Justice Kirby wrote that she would hold that “the availability of the 120-day extension in subsection (c) hinges on compliance with the provisions referenced in subsection (c); i.e., plaintiffs may rely on the 120-day extension so long as they serve the mandatory notice to providers in accordance with the provisions on personal service or service by mail.” She wrote that the 120-day extension should not be dependent on a plaintiff’s substantial compliance with the pre-suit notice content requirements, meaning that “plaintiffs whose sole error is to attach an imperfect medical authorization to the pre-suit notice can rely on the 120-day extension, [so that] dismissal of the lawsuit without prejudice gives them the opportunity to re-file their lawsuits with corrected medical authorizations.” To support her conclusion, Justice Kirby looked at the language of subsection (c), as well as the evolution of Section 121 as a whole, noting that in adopting the 2009 amendments the legislature “purposefully distinguished the requirements in subsection (c) on service of the pre-suit notice from the content requirements in subsection (a)(2).” Further, Justice Kirby considered the practical effect of the current interpretation requiring substantial compliance with the content requirements. She noted that substantial compliance with the HIPAA authorization requirement has “proven especially challenging” to HCLA plaintiffs, and that because the initial limitations period has almost always passed by the time a plaintiff becomes aware of the HIPAA authorization issues, the current interpretation “results in such frequent dismissal with prejudice of otherwise meritorious cases on purely technical grounds that it borders on the ‘absurd result’ that we are to avoid in construing statutes.”
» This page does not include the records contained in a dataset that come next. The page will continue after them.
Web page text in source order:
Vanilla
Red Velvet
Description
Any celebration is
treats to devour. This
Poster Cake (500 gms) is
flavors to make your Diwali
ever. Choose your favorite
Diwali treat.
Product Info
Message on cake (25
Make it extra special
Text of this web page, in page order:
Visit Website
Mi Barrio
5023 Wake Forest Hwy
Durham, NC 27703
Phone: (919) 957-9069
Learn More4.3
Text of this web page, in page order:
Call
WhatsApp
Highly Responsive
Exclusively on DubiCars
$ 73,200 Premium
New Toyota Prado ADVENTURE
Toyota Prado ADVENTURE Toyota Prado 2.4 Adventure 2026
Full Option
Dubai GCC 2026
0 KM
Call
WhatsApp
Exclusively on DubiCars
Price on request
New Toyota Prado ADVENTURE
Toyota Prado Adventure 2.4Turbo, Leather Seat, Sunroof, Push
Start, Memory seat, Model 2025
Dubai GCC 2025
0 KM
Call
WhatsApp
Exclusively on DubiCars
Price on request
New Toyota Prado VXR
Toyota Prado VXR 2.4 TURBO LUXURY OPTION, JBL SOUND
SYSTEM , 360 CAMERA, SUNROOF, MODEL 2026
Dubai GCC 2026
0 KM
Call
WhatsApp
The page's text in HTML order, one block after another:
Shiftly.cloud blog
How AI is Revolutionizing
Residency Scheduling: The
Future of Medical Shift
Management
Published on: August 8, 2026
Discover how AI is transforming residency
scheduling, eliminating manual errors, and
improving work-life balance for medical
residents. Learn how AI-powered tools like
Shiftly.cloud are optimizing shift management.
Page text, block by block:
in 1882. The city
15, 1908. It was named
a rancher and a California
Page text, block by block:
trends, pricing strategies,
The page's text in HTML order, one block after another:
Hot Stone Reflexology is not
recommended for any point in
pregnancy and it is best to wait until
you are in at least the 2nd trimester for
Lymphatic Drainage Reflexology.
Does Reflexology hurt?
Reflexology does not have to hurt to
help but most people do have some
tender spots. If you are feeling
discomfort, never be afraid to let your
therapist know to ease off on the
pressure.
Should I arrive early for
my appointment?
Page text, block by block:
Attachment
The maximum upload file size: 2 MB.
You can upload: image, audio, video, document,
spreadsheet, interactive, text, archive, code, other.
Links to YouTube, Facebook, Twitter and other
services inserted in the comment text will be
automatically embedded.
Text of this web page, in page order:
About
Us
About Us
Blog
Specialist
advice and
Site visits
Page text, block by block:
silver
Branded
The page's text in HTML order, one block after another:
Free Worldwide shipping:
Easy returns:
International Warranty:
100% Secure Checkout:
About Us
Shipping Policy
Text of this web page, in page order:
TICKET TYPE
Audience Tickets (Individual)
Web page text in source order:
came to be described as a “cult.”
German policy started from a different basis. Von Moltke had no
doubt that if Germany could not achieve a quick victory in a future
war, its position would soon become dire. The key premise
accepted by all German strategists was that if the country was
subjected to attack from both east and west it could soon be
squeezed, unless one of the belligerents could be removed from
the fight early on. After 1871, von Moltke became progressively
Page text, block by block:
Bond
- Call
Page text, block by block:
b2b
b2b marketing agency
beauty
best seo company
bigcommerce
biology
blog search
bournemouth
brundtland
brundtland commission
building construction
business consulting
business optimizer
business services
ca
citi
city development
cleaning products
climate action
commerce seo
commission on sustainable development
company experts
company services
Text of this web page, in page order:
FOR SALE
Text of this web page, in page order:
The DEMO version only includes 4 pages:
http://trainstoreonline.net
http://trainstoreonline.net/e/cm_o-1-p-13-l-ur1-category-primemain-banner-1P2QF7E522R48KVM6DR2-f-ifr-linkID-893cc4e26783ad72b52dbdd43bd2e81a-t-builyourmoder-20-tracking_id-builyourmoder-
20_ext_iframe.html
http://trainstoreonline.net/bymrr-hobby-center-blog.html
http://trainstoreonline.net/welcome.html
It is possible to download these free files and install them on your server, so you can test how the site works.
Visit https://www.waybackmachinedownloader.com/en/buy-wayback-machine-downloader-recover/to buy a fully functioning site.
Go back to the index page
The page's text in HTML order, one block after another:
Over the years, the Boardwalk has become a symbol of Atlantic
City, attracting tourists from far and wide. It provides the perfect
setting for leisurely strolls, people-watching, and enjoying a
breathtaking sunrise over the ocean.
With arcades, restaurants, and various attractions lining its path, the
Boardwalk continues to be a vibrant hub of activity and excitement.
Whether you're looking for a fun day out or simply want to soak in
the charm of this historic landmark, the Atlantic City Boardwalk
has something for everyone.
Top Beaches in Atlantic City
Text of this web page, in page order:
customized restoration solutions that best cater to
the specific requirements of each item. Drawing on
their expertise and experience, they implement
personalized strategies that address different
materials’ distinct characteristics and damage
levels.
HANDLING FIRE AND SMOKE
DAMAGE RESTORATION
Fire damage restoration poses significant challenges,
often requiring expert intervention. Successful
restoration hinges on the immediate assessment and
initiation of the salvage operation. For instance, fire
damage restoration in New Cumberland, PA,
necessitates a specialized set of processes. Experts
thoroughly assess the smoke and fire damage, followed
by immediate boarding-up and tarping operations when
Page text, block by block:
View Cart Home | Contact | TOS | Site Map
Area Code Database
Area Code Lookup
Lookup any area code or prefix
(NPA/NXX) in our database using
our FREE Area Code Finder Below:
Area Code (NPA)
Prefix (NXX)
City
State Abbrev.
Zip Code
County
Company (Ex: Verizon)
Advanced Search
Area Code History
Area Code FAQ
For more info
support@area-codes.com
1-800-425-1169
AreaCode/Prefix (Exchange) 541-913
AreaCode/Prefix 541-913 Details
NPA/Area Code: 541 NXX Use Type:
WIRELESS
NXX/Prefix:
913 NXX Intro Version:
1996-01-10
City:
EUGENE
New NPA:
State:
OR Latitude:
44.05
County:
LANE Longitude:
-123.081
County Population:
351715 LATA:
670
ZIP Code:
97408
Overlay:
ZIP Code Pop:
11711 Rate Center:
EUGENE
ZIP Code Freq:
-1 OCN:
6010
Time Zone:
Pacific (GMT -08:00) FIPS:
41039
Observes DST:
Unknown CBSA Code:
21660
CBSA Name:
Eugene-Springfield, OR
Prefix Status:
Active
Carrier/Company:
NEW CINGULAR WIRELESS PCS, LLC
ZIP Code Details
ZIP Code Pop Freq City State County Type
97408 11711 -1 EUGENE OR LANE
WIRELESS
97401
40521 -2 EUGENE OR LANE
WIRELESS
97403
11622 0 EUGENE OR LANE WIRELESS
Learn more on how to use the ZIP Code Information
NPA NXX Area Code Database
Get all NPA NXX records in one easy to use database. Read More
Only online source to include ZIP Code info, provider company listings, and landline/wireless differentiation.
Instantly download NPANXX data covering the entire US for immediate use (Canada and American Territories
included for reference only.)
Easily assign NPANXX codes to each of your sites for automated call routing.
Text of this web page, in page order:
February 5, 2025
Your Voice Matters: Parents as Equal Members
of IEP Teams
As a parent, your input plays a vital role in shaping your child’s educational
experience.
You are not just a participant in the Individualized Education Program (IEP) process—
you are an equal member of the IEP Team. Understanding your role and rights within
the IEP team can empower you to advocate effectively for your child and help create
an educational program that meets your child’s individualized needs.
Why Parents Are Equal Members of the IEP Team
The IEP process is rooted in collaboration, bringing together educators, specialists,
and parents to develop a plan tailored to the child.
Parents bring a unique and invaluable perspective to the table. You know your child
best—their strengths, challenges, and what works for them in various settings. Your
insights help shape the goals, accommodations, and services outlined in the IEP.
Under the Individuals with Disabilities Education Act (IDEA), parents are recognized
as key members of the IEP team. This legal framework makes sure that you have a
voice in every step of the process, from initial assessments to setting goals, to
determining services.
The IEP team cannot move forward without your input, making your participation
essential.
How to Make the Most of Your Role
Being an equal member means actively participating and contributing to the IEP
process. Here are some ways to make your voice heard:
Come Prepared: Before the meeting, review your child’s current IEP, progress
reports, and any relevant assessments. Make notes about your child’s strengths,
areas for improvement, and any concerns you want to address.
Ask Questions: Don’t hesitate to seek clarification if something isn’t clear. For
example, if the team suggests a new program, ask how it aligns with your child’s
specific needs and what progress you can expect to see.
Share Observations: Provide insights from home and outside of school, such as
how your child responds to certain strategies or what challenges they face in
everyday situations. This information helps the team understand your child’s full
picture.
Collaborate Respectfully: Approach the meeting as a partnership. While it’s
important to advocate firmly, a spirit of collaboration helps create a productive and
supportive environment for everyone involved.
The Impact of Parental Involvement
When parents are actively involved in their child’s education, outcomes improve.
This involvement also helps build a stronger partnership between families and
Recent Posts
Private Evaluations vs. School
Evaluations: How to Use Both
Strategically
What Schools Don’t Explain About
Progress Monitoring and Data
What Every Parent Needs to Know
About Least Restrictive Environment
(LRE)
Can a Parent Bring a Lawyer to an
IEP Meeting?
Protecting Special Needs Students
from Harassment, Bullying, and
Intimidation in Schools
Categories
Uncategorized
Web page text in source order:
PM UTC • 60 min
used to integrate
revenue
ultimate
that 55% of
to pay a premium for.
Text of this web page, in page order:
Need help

Although the majority deemed this argument waived, it did briefly address Justice Kirby’s opinion. The majority stated that her analysis was “inconsistent with the understanding of the statute’s meaning by persons who were familiar with the 2009 amendments,” that she mischaracterized a footnote in a previous case, and that she ignored the fact that if the Court has been misinterpreting the 120-day extension, the “General Assembly has not amended the statute to abrogate these allegedly erroneous judicial decisions.”
This opinion holds two major points for HCLA cases. First, it clarifies the proper way to analyze prejudice to defendants when determining whether a plaintiff substantially complied with the content requirements of the HCLA pre-suit notice. Second, it seems to cement the current interpretation that a plaintiff must substantially comply with the pre-suit notice content requirements in order to gain the benefit of the 120-day time extension for filing suit. While the majority did not technically rule on this issue, it made a point to refute the partially dissenting Justice who made a case for reinterpreting this requirement.